Exercise description >> Lines holding the word "Oppenheimer" in the material below: count them and write the number alone.
*** Material shown Section Begins ***
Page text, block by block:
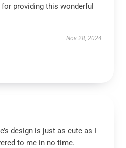
providing this wonderful
Nov 28, 2024
design is just as cute as I
to me in no time.
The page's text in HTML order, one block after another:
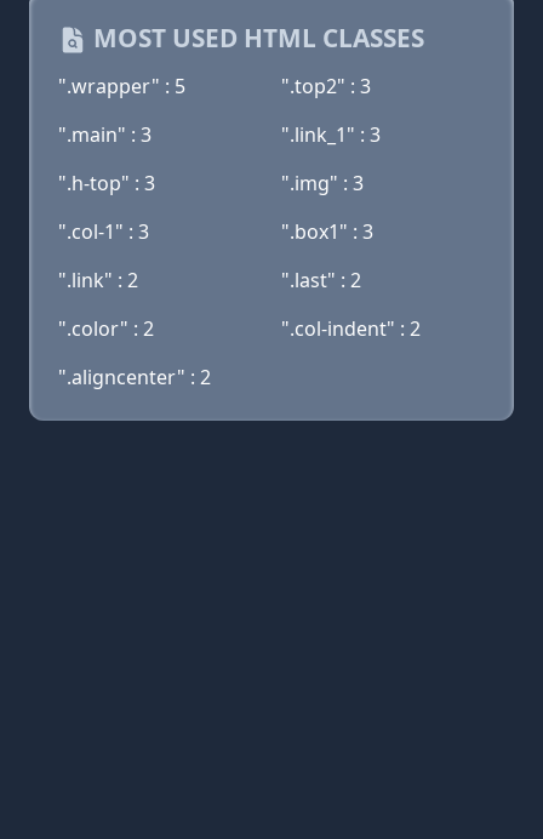
MOST USED HTML CLASSES
".wrapper" : 5
".top2" : 3
".main" : 3
".link_1" : 3
".h-top" : 3
".img" : 3
".col-1" : 3
".box1" : 3
".link" : 2
".last" : 2
".color" : 2
".col-indent" : 2
".aligncenter" : 2
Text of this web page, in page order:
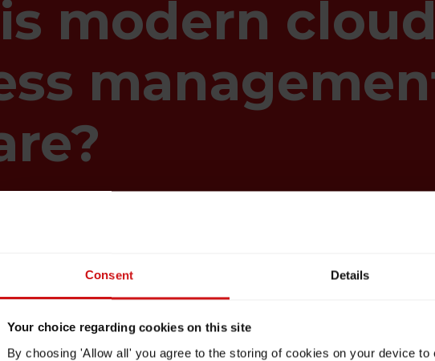
Consent Details
Your choice regarding cookies on this site
By choosing 'Allow all' you agree to the storing of cookies on your device
modern cloud
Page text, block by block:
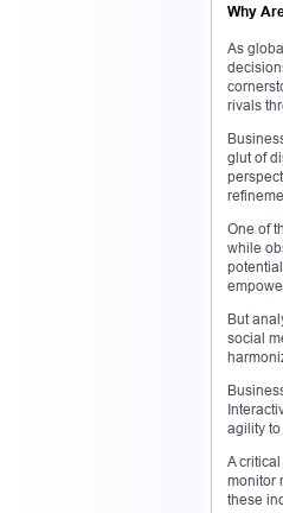
Why
As
rivals
glut of
One of
while
But
social
agility
A
monitor
these
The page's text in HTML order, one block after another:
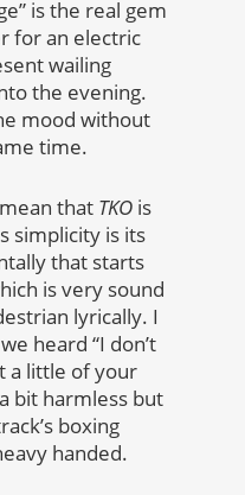
is the real gem
for an electric
wailing
the evening.
mood without
time.
that TKO is
simplicity is its
that starts
is very sound
lyrically. I
heard “I don’t
a little of your
bit harmless but
boxing
handed.
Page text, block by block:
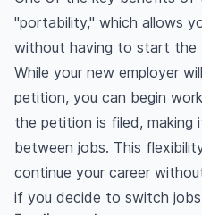
"portability," which allows
without having to start the
While your new employer
petition, you can begin
the petition is filed, making
between jobs. This
continue your career
if you decide to switch
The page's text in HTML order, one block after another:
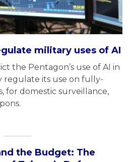
military uses of AI
the Pentagon’s use of AI in
regulate its use on fully-
for domestic surveillance,
the Budget: The
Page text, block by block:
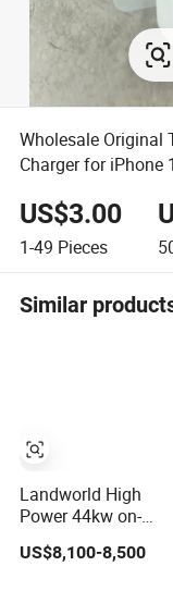
Wholesale Original
Charger for iPhone
US$3.00
1-49 Pieces
Similar
Landworld High
Power 44kw on-
Board Charger
US$8,100-8,500
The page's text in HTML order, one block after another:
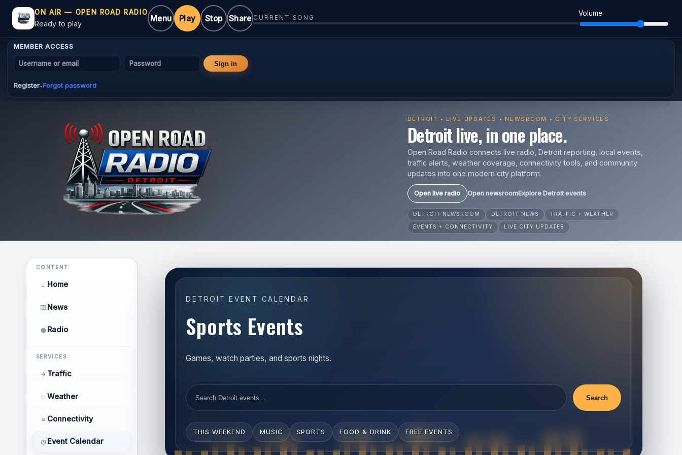
ON AIR — OPEN ROAD RADIO
Ready to play
Menu Play Stop Share CURRENT SONG
Volume
MEMBER ACCESS
Username or email Password
Sign in
Register•Forgot password
DETROIT • LIVE UPDATES • NEWSROOM • CITY SERVICES
Detroit live, in one place.
Open Road Radio connects live radio, Detroit reporting, local events,
traffic alerts, weather coverage, connectivity tools, and community
updates into one modern city platform.
Open live radio Open newsroomExplore Detroit events
DETROIT NEWSROOM DETROIT NEWS
TRAFFIC + WEATHER
EVENTS + CONNECTIVITY
LIVE CITY UPDATES
CONTENT
⌂ Home
◫ News
◉ Radio
SERVICES
→ Traffic
◌ Weather
≈ Connectivity
◷ Event Calendar
DETROIT EVENT CALENDAR
Sports Events
Games, watch parties, and sports nights.
Search
THIS WEEKEND MUSIC SPORTS FOOD & DRINK FREE EVENTS
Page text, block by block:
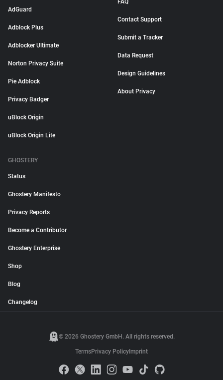
AdGuard
Adblock Plus
Adblocker Ultimate
Norton Privacy Suite
Pie Adblock
Privacy Badger
uBlock Origin
uBlock Origin Lite
FAQ
Contact Support
Submit a Tracker
Data Request
Design Guidelines
About Privacy
GHOSTERY
Status
Ghostery Manifesto
Privacy Reports
Become a Contributor
Ghostery Enterprise
Shop
Blog
Changelog
© 2026 Ghostery GmbH. All rights reserved.
TermsPrivacy Policy Imprint
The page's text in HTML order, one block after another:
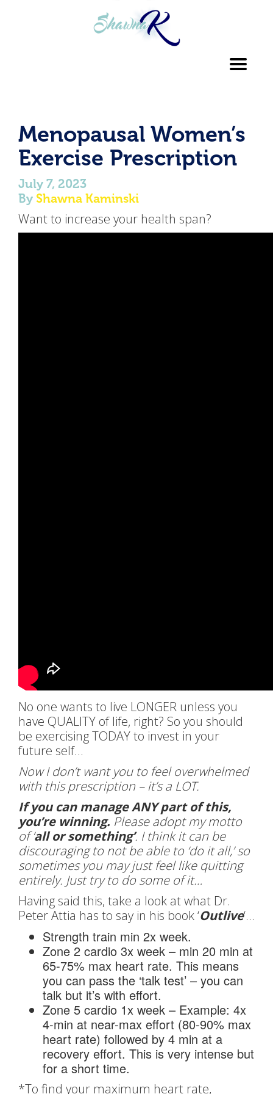
Menopausal Women’s
Exercise Prescription
July 7, 2023
By Shawna Kaminski
Want to increase your health span?
No one wants to live LONGER unless you
have QUALITY of life, right? So you should
be exercising TODAY to invest in your
future self…
Now I don’t want you to feel overwhelmed
with this prescription – it’s a LOT.
If you can manage ANY part of this,
you’re winning. Please adopt my motto
of ‘all or something’. I think it can be
discouraging to not be able to ‘do it all,’ so
sometimes you may just feel like quitting
entirely. Just try to do some of it…
Having said this, take a look at what Dr.
Peter Attia has to say in his book ‘Outlive‘…
Strength train min 2x week.
Zone 2 cardio 3x week – min 20 min at
65-75% max heart rate. This means
you can pass the ‘talk test’ – you can
talk but it’s with effort.
Zone 5 cardio 1x week – Example: 4x
4-min at near-max effort (80-90% max
heart rate) followed by 4 min at a
recovery effort. This is very intense but
for a short time.
*To find your maximum heart rate,
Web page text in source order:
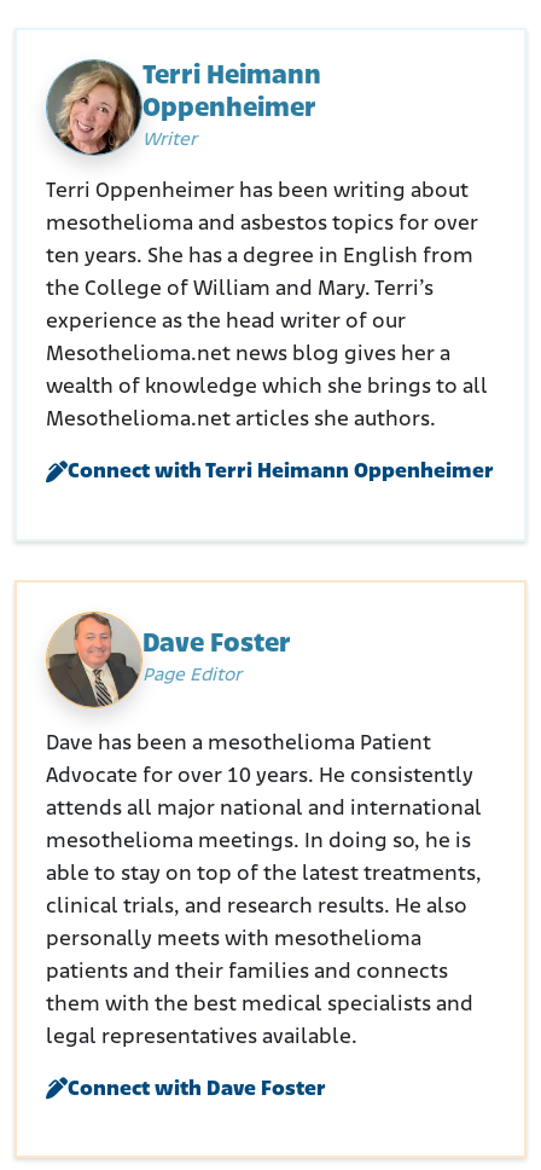
New York Times. (September 7, 1982.). What the Asbestos
Industry Knew.
Retrieved from:
https://www.nytimes.com/1982/09/07/opinion/the-
editorial-notebook-what-the-asbestos-industry-
knew.html
Niche Canada. (November 19, 2015.). Workers as Commodities:
The case of Asbestos, Quebec
Retrieved from:https://niche-
canada.org/2015/11/19/workers-as-commodities-the-
case-of-asbestos-quebec/
Caselaw.(2017.). CHARITY FAITH PHILLIPS v. HONEYWELL
INTERNATIONAL INC
court-of-
appeal/1853388.html#:~:text=Later%20in%201966%2C%20
20W.
Retrieved from:
Terri Heimann
Oppenheimer
Writer
Terri Oppenheimer has been writing about
mesothelioma and asbestos topics for over
ten years. She has a degree in English from
the College of William and Mary. Terri’s
experience as the head writer of our
Mesothelioma.net news blog gives her a
wealth of knowledge which she brings to all
Mesothelioma.net articles she authors.
Connect with Terri Heimann Oppenheimer
Dave Foster
Page Editor
Dave has been a mesothelioma Patient
Advocate for over 10 years. He consistently
attends all major national and international
mesothelioma meetings. In doing so, he is
able to stay on top of the latest treatments,
clinical trials, and research results. He also
personally meets with mesothelioma
patients and their families and connects
them with the best medical specialists and
legal representatives available.
Connect with Dave Foster
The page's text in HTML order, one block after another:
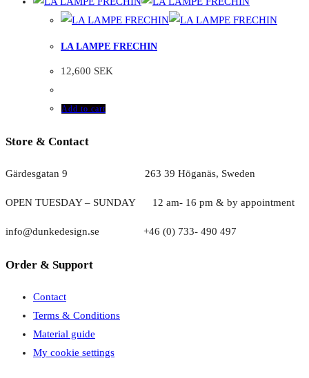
*** Material shown Section Ends ***
Exercise answer >> 3